---- Extracted entries

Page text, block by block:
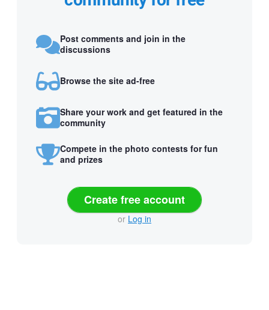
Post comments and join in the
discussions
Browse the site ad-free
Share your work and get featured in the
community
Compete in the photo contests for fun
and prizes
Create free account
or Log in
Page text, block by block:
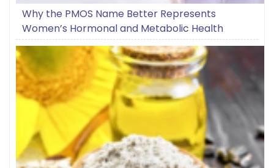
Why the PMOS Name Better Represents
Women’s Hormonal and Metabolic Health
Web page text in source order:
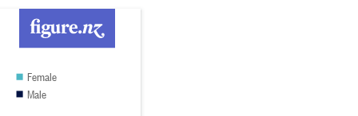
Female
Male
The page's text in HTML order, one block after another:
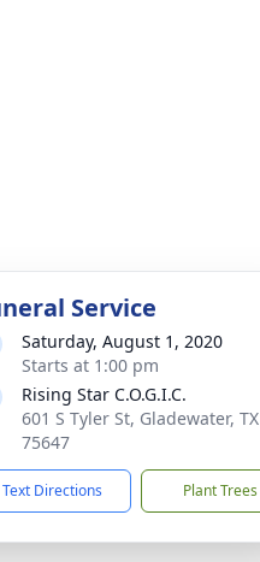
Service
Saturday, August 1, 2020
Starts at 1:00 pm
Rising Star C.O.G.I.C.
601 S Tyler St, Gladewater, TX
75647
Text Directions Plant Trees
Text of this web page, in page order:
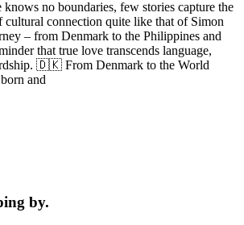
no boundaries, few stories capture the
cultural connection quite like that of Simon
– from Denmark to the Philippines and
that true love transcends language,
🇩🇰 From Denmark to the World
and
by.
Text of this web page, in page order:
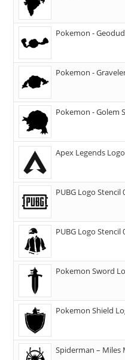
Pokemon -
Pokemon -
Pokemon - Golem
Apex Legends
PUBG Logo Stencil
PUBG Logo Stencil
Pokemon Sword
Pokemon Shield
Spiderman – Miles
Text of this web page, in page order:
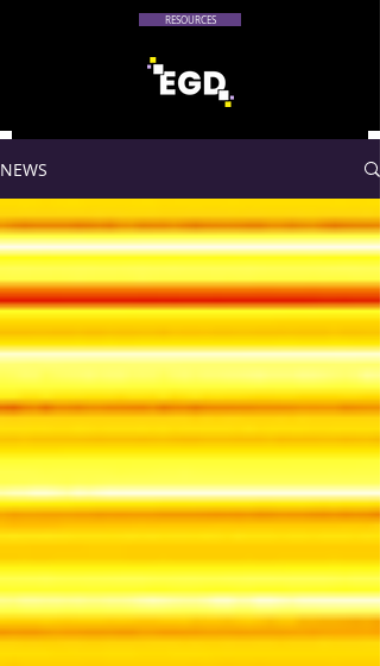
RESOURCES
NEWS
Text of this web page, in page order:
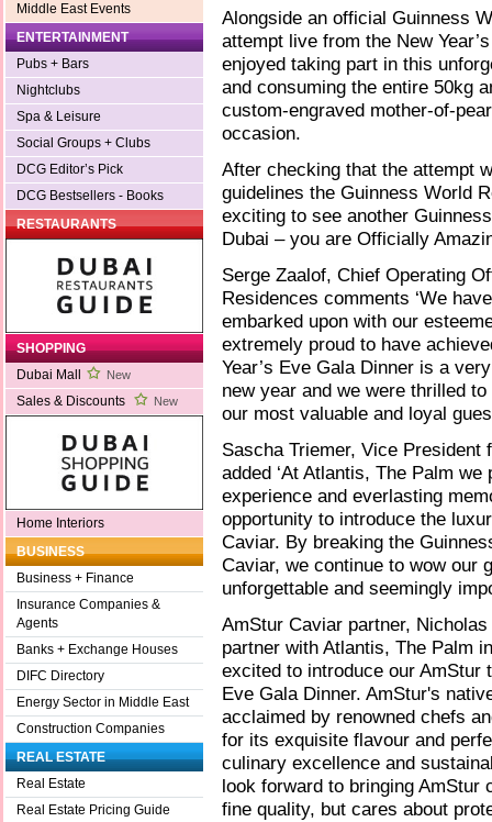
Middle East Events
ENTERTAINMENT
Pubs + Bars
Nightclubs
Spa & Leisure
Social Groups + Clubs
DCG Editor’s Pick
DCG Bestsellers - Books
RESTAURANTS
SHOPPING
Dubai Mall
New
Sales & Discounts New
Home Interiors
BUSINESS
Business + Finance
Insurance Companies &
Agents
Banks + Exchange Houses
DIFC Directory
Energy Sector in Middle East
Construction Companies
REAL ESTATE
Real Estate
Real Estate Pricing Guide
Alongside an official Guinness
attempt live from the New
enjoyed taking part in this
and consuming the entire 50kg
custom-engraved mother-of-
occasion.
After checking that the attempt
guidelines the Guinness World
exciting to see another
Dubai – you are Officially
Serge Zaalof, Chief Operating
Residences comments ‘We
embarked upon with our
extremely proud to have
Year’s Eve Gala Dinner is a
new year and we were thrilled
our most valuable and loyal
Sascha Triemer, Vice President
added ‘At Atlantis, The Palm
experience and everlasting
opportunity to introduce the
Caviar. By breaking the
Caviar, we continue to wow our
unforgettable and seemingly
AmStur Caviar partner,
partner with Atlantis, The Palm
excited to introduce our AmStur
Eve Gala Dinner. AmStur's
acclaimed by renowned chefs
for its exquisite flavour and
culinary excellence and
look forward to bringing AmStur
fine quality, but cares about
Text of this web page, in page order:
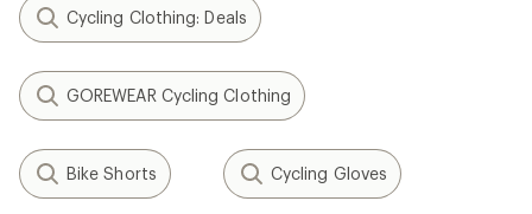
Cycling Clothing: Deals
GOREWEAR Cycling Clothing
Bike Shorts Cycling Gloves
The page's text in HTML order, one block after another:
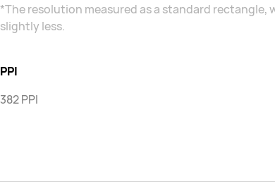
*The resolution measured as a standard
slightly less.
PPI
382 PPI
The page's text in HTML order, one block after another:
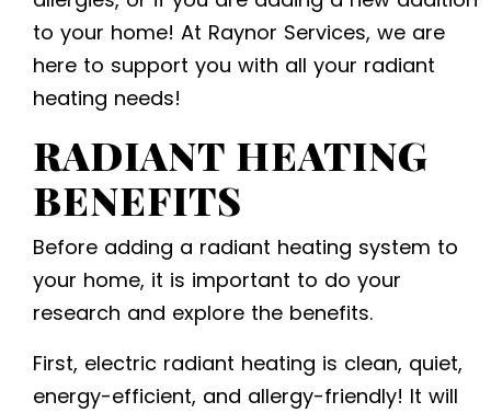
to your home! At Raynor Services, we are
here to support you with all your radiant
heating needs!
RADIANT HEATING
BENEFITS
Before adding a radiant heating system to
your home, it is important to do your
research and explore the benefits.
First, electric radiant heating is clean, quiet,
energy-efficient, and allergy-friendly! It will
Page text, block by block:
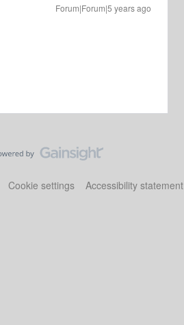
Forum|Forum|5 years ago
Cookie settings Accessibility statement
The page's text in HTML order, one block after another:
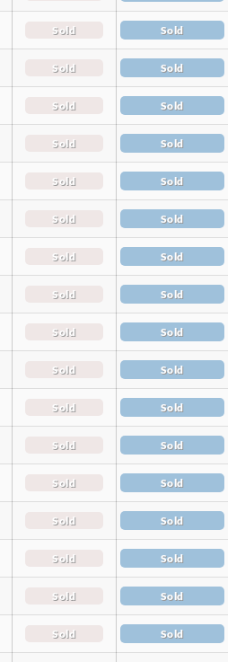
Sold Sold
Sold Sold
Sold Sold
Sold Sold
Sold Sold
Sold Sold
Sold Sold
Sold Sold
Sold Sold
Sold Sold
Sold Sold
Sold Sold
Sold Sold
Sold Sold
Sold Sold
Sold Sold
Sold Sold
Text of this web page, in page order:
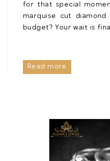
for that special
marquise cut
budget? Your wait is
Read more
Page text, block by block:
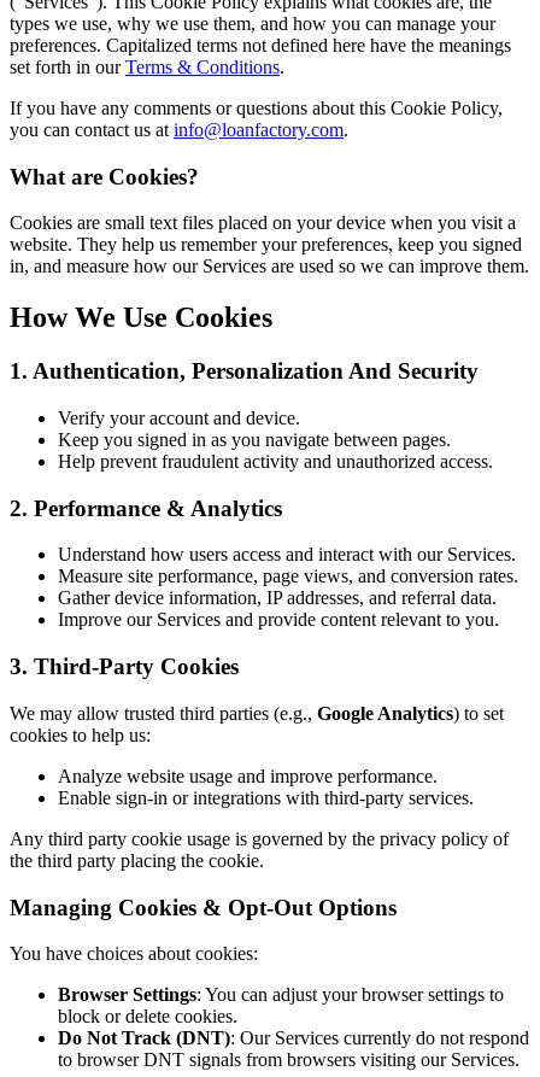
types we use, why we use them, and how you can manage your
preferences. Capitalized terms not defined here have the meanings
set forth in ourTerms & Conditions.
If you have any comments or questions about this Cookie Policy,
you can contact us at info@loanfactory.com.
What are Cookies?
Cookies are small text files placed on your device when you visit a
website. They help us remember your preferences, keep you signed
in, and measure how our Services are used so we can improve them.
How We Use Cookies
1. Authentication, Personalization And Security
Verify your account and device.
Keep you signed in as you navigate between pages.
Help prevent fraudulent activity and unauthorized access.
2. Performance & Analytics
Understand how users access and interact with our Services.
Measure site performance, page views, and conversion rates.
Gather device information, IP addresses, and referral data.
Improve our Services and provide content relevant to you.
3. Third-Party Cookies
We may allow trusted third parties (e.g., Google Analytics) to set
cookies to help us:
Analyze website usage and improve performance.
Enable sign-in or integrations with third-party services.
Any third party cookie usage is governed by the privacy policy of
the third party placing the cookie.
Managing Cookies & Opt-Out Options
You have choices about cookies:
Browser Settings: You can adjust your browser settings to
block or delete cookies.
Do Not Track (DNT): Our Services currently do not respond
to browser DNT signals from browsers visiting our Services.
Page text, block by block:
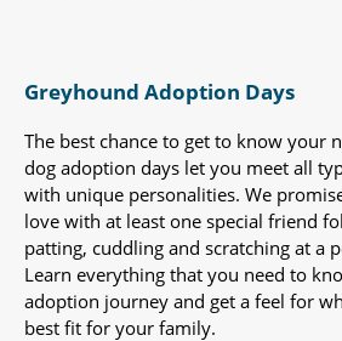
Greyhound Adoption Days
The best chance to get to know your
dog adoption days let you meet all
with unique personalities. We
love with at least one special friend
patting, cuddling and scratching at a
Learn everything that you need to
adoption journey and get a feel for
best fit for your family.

--------

_Action item_:
From the listing above, return the lines starting at the one with "Construction Companies" and ending at the one with "for its exquisite flavour and", both kept, exactly as they appear and nothing more.

_Solution to the problem_:
Construction Companies
REAL ESTATE
Real Estate
Real Estate Pricing Guide
Alongside an official Guinness
attempt live from the New
enjoyed taking part in this
and consuming the entire 50kg
custom-engraved mother-of-
occasion.
After checking that the attempt
guidelines the Guinness World
exciting to see another
Dubai – you are Officially
Serge Zaalof, Chief Operating
Residences comments ‘We
embarked upon with our
extremely proud to have
Year’s Eve Gala Dinner is a
new year and we were thrilled
our most valuable and loyal
Sascha Triemer, Vice President
added ‘At Atlantis, The Palm
experience and everlasting
opportunity to introduce the
Caviar. By breaking the
Caviar, we continue to wow our
unforgettable and seemingly
AmStur Caviar partner,
partner with Atlantis, The Palm
excited to introduce our AmStur
Eve Gala Dinner. AmStur's
acclaimed by renowned chefs
for its exquisite flavour and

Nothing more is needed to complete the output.